[Collected data]
* * * * *
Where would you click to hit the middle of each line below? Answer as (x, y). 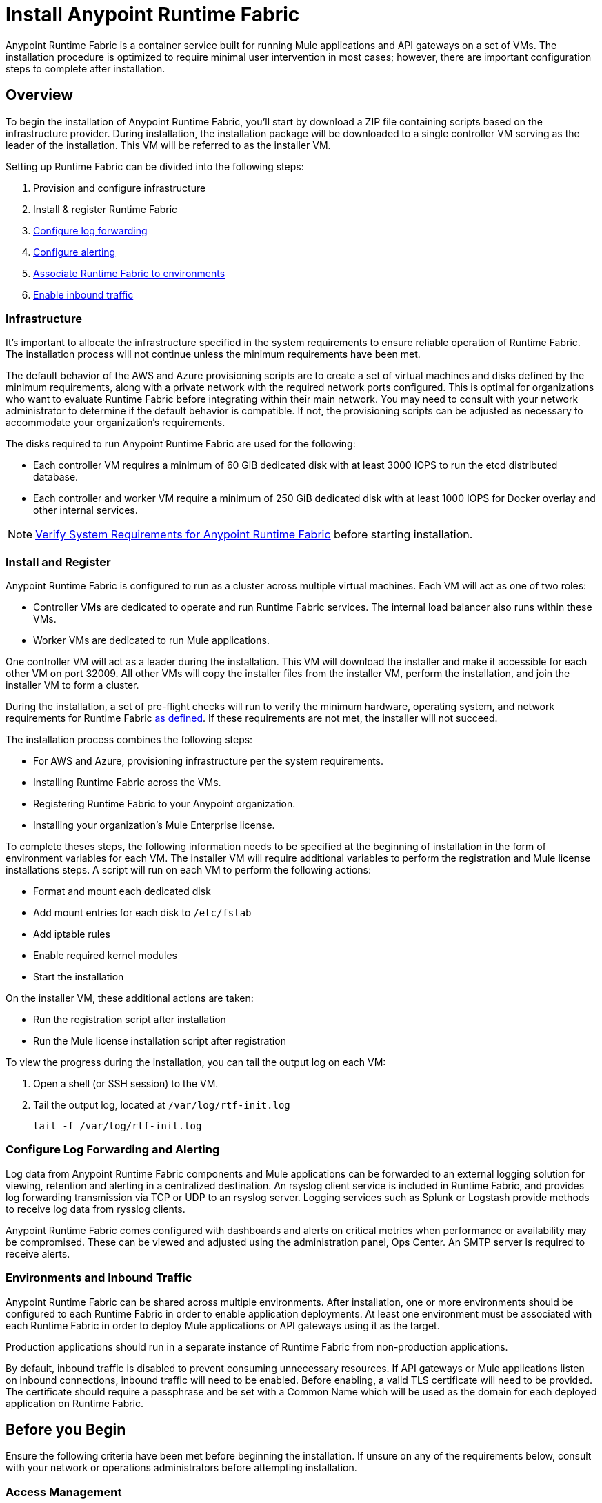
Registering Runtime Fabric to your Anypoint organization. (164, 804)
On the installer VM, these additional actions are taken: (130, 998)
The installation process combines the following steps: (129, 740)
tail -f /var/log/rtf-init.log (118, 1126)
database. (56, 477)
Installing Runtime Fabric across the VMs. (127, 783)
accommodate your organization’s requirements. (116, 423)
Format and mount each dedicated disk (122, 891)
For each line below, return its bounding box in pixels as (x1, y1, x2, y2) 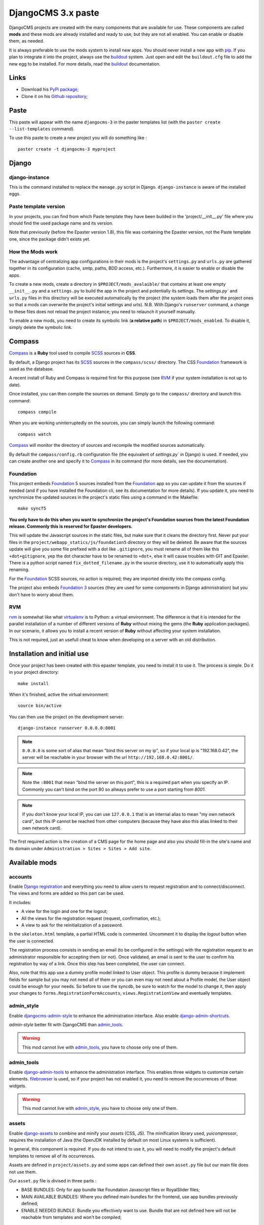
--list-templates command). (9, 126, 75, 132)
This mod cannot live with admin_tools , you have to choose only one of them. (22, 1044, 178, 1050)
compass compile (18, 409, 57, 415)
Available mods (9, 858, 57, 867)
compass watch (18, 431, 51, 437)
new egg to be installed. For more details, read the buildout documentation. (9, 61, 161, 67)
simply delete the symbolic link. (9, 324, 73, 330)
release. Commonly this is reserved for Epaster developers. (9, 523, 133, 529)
* * * * *
• What you are asked to do
From the records above, print exactly the lines that run from the line with "compass compile (18, 409, 57, 415)" to the line with "simply delete the", inclusive.

• Answer space
compass compile (18, 409, 57, 415)
Available mods (9, 858, 57, 867)
compass watch (18, 431, 51, 437)
new egg to be installed. For more details, read the buildout documentation. (9, 61, 161, 67)
simply delete the symbolic link. (9, 324, 73, 330)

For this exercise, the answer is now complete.